Images are to be excluded from the copy, and the records below reproduced word for word.

=== Data shown ===

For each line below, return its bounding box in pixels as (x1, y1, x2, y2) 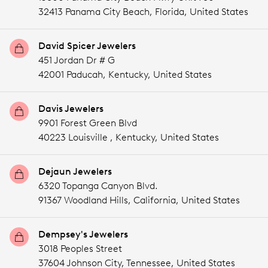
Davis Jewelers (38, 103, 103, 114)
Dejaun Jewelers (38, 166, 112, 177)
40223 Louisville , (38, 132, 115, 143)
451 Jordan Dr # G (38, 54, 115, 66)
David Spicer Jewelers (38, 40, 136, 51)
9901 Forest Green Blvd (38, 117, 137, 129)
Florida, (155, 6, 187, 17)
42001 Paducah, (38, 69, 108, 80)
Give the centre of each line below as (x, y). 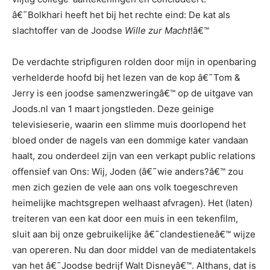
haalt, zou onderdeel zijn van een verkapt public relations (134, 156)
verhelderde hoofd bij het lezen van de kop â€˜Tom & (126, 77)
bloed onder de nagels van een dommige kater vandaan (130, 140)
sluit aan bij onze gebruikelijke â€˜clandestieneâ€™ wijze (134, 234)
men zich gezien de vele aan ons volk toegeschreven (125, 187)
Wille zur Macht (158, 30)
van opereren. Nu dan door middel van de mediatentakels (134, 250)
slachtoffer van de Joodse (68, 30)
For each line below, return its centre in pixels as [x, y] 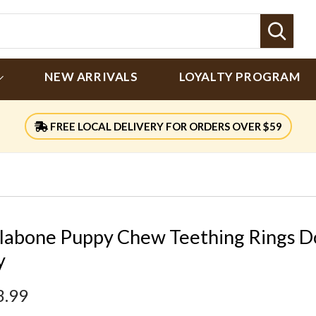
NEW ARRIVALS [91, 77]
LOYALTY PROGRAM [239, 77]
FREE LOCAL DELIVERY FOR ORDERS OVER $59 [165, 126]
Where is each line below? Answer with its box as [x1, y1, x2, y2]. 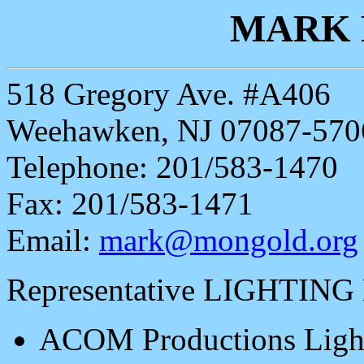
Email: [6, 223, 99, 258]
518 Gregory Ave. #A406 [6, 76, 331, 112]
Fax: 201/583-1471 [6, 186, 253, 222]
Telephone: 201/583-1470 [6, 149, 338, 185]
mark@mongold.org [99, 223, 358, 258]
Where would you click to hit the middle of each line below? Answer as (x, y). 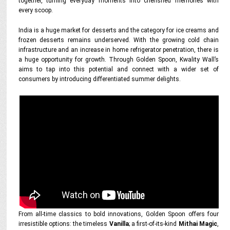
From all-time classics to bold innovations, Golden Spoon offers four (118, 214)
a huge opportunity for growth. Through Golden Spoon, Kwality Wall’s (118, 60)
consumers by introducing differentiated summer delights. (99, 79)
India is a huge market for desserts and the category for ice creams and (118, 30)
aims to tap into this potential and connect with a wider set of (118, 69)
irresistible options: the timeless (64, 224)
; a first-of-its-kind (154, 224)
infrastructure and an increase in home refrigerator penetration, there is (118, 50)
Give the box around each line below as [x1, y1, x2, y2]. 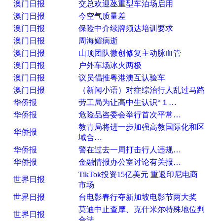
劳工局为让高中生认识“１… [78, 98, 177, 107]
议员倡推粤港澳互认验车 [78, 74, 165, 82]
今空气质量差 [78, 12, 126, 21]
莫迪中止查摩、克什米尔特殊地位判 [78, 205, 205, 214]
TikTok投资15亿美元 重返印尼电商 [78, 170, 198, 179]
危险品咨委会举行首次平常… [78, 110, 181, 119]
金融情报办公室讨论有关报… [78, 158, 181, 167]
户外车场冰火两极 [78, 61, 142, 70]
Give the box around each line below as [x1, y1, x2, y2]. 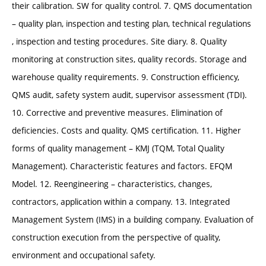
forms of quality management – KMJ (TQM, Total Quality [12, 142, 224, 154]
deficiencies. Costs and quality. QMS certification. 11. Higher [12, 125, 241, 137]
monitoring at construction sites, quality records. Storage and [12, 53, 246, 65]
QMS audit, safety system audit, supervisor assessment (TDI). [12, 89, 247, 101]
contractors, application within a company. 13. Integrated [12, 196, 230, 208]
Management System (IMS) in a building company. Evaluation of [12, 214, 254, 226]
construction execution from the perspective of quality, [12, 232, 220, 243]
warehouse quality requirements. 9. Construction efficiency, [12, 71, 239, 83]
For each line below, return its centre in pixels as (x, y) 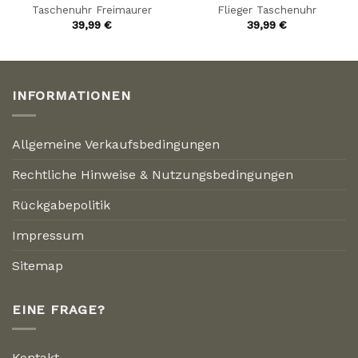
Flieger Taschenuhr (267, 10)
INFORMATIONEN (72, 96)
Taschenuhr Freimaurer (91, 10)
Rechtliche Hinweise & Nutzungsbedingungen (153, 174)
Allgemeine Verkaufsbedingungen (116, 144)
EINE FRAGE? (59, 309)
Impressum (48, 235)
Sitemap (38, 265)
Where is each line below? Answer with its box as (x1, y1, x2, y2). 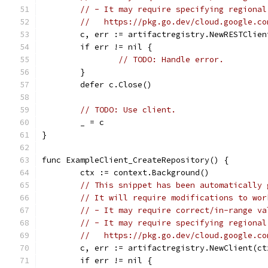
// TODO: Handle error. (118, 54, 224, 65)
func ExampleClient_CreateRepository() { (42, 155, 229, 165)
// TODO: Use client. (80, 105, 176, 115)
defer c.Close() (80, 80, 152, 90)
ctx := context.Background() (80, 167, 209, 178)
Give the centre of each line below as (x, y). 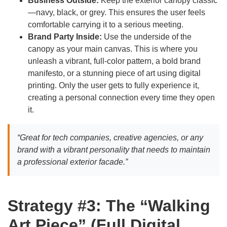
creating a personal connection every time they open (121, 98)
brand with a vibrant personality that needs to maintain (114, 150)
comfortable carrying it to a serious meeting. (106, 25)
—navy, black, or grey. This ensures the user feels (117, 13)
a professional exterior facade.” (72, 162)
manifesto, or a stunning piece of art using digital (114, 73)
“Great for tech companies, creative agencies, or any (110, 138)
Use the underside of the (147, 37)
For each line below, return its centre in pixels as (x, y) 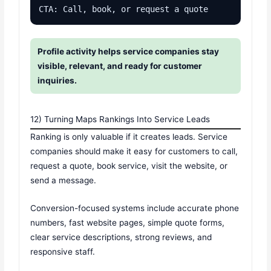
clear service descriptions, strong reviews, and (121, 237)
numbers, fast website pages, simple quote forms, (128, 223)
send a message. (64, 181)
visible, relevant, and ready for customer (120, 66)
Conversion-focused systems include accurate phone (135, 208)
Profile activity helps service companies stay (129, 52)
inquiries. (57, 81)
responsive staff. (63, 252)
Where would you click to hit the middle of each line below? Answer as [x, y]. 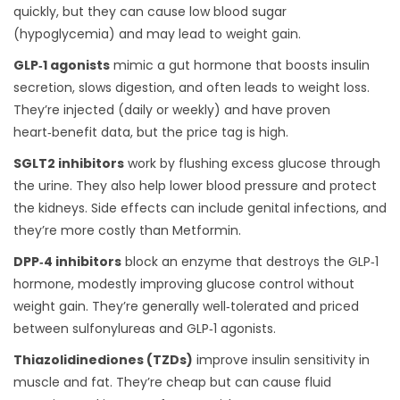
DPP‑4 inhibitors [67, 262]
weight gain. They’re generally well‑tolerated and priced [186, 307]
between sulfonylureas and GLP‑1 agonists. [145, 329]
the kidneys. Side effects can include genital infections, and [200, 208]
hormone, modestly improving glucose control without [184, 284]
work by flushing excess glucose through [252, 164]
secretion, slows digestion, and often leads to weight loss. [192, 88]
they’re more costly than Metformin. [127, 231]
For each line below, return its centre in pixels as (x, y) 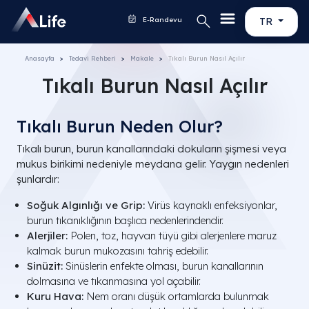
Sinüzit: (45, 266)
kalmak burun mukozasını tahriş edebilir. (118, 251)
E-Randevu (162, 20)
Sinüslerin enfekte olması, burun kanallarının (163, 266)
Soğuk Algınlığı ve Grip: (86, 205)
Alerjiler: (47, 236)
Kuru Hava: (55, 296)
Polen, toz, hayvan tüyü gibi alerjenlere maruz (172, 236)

===

Result of this exercise:
For each line below, return its bounding box in pixels as (x1, y1, x2, y2) 
Davis Jewelers (38, 103, 103, 114)
Dejaun Jewelers (38, 166, 112, 177)
40223 Louisville , (38, 132, 115, 143)
451 Jordan Dr # G (38, 54, 115, 66)
David Spicer Jewelers (38, 40, 136, 51)
9901 Forest Green Blvd (38, 117, 137, 129)
Florida, (155, 6, 187, 17)
42001 Paducah, (38, 69, 108, 80)
Give the centre of each line below as (x, y). 
haalt, zou onderdeel zijn van een verkapt public relations (134, 156)
verhelderde hoofd bij het lezen van de kop â€˜Tom & (126, 77)
bloed onder de nagels van een dommige kater vandaan (130, 140)
sluit aan bij onze gebruikelijke â€˜clandestieneâ€™ wijze (134, 234)
men zich gezien de vele aan ons volk toegeschreven (125, 187)
Wille zur Macht (158, 30)
van opereren. Nu dan door middel van de mediatentakels (134, 250)
slachtoffer van de Joodse (68, 30)
For each line below, return its centre in pixels as [x, y] 
NEW ARRIVALS [91, 77]
LOYALTY PROGRAM [239, 77]
FREE LOCAL DELIVERY FOR ORDERS OVER $59 [165, 126]
Where is each line below? Answer with its box as [x1, y1, x2, y2]. 
Email: [6, 223, 99, 258]
518 Gregory Ave. #A406 [6, 76, 331, 112]
Fax: 201/583-1471 [6, 186, 253, 222]
Telephone: 201/583-1470 [6, 149, 338, 185]
mark@mongold.org [99, 223, 358, 258]
Where would you click to hit the middle of each line below? Answer as (x, y). 
From all-time classics to bold innovations, Golden Spoon offers four (118, 214)
a huge opportunity for growth. Through Golden Spoon, Kwality Wall’s (118, 60)
consumers by introducing differentiated summer delights. (99, 79)
India is a huge market for desserts and the category for ice creams and (118, 30)
aims to tap into this potential and connect with a wider set of (118, 69)
irresistible options: the timeless (64, 224)
; a first-of-its-kind (154, 224)
infrastructure and an increase in home refrigerator penetration, there is (118, 50)
Give the box around each line below as [x1, y1, x2, y2]. 
劳工局为让高中生认识“１… [78, 98, 177, 107]
议员倡推粤港澳互认验车 [78, 74, 165, 82]
今空气质量差 [78, 12, 126, 21]
莫迪中止查摩、克什米尔特殊地位判 [78, 205, 205, 214]
TikTok投资15亿美元 重返印尼电商 [78, 170, 198, 179]
危险品咨委会举行首次平常… [78, 110, 181, 119]
金融情报办公室讨论有关报… [78, 158, 181, 167]
户外车场冰火两极 [78, 61, 142, 70]
Give the box around each line below as [x1, y1, x2, y2]. 
forms of quality management – KMJ (TQM, Total Quality [12, 142, 224, 154]
deficiencies. Costs and quality. QMS certification. 11. Higher [12, 125, 241, 137]
monitoring at construction sites, quality records. Storage and [12, 53, 246, 65]
QMS audit, safety system audit, supervisor assessment (TDI). [12, 89, 247, 101]
contractors, application within a company. 13. Integrated [12, 196, 230, 208]
Management System (IMS) in a building company. Evaluation of [12, 214, 254, 226]
construction execution from the perspective of quality, [12, 232, 220, 243]
warehouse quality requirements. 9. Construction efficiency, [12, 71, 239, 83]
For each line below, return its centre in pixels as (x, y) 
Flieger Taschenuhr (267, 10)
INFORMATIONEN (72, 96)
Taschenuhr Freimaurer (91, 10)
Rechtliche Hinweise & Nutzungsbedingungen (153, 174)
Allgemeine Verkaufsbedingungen (116, 144)
EINE FRAGE? (59, 309)
Impressum (48, 235)
Sitemap (38, 265)
Where is each line below? Answer with its box as (x1, y1, x2, y2). 
// TODO: Handle error. (118, 54, 224, 65)
func ExampleClient_CreateRepository() { (42, 155, 229, 165)
// TODO: Use client. (80, 105, 176, 115)
defer c.Close() (80, 80, 152, 90)
ctx := context.Background() (80, 167, 209, 178)
Give the centre of each line below as (x, y). 
creating a personal connection every time they open (121, 98)
brand with a vibrant personality that needs to maintain (114, 150)
comfortable carrying it to a serious meeting. (106, 25)
—navy, black, or grey. This ensures the user feels (117, 13)
a professional exterior facade.” (72, 162)
manifesto, or a stunning piece of art using digital (114, 73)
“Great for tech companies, creative agencies, or any (110, 138)
Use the underside of the (147, 37)
For each line below, return its centre in pixels as (x, y) 
clear service descriptions, strong reviews, and (121, 237)
numbers, fast website pages, simple quote forms, (128, 223)
send a message. (64, 181)
visible, relevant, and ready for customer (120, 66)
Conversion-focused systems include accurate phone (135, 208)
Profile activity helps service companies stay (129, 52)
inquiries. (57, 81)
responsive staff. (63, 252)
Where would you click to hit the middle of each line below? Answer as [x, y]. 
DPP‑4 inhibitors [67, 262]
weight gain. They’re generally well‑tolerated and priced [186, 307]
between sulfonylureas and GLP‑1 agonists. [145, 329]
the kidneys. Side effects can include genital infections, and [200, 208]
hormone, modestly improving glucose control without [184, 284]
work by flushing excess glucose through [252, 164]
secretion, slows digestion, and often leads to weight loss. [192, 88]
they’re more costly than Metformin. [127, 231]
For each line below, return its centre in pixels as (x, y) 
Sinüzit: (45, 266)
kalmak burun mukozasını tahriş edebilir. (118, 251)
E-Randevu (162, 20)
Sinüslerin enfekte olması, burun kanallarının (163, 266)
Soğuk Algınlığı ve Grip: (86, 205)
Alerjiler: (47, 236)
Kuru Hava: (55, 296)
Polen, toz, hayvan tüyü gibi alerjenlere maruz (172, 236)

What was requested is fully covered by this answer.